How Can White Americans Be Free?
Continued from previous page
To correct this tragic flaw in thinking, we must begin to see the white experience as specific.
Girls and Sympathy for Whiteness
Harmony Korine’s recent film “Spring Breakers” dramatizes clearly the schism in white consciousness that occurs as a result of the spiritual emptiness of being blank. In order to have sympathy for this white spiritual crisis, we must first understand The Default and allow ourselves to be kind, because even Voldemort is just Tom Riddle.
The film follows four white college girls — Candy (Vanessa Hudgens), Brit (Ashley Benson), Cotty (Rachel Corine) and Faith (Selena Gomez) — on spring break. Having robbed a restaurant and its patrons in order to fund their vacation, the girls party hard before being arrested for cocaine possession. White rapper Alien (James Franco) bails them out, and the girls loyally join his beef with drug rival (and childhood best friend) Archie (Gucci Mane), who happens to be black.

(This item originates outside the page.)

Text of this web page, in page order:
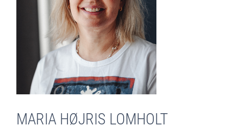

In the film’s opening images of topless, grinding, drunk college students, White America’s desire to escape history, perhaps its need to forget history in order to feel free, has never been so clear. Brit and Candy, sitting through a PowerPoint presentation on Reconstruction and civil rights, feel they have no positive identity. I ask you not to laugh. Though history has in many ways cherished white women over all others, and despite the enormous privilege of being college educated, there is genuine and true pain here.
White liberal identity is all about NOT being something (not racist, not homophobic, not sexist), and so white liberals inevitably become desperate to be something. At some level, whites understand everything that they and their ancestors were a part of — slavery, Jim Crow, racism, Native-American genocide, Christian persecution, anti-gay, anti-women’s rights, anti-immigrant, capitalist, Vietnam, etc., etc., etc. A conscious white liberal is fighting hard to NOT be what their history implies. But the girls in “Spring Breakers” want to be able to be active not passive.
The only escape the girls can see is to seal themselves off from the rest of the world order. On spring break you are not reminded of history or a guilty identity. They are white people unfettered by history. The absence of time makes for a very spiritual place indeed, and Faith, whose spirituality is the clearest as a Christian, says she wants to pause time and calls it “ the most spiritual place,” a place where everyone is the same. Faith proclaims her love of this uniformity again and again. Everyone is “like us,” she says (young, beautiful and white). They are all the same. And that means no one exists to remind them of their external identity.
Until Alien brings them to a pool hall full of black men.
And then there was history.
And then there was time.
And then there was a feeling of guilt.
And surrounded by black bodies, Faith’s frail spirituality disintegrates, because a guilty external identity is anti-transcendent and her heaven is predicated on the absence of anyone different. Brown people impede white transcendence with our obsession with something as terrestrial as race. Or so goes a line of thought that can only exist if you are The Objective Default.
The girls love Alien because he’s an unapologetic white man. His whiteness made all the more aggressive in his unabashed adoption of blackness. Alien is actively stealing from black people — he’s trying to be something. He’s not trying to erase himself in the face of black culture with the deference liberal whites are expected to have. He does not emasculate himself. For Brit and Candy this is the ultimate assertion of The Default. Strong Whiteness. Strong Maleness. And they want it. Alien longs for a friendship with his old best friend and now drug rival Archie, but an adult Archie with an adult’s understanding of a racist world is unable to give Alien the generosity he longs for when it interferes with his business. He tells Alien to go back to the crimes that white boys are supposed to do, like stealing from spring break kids.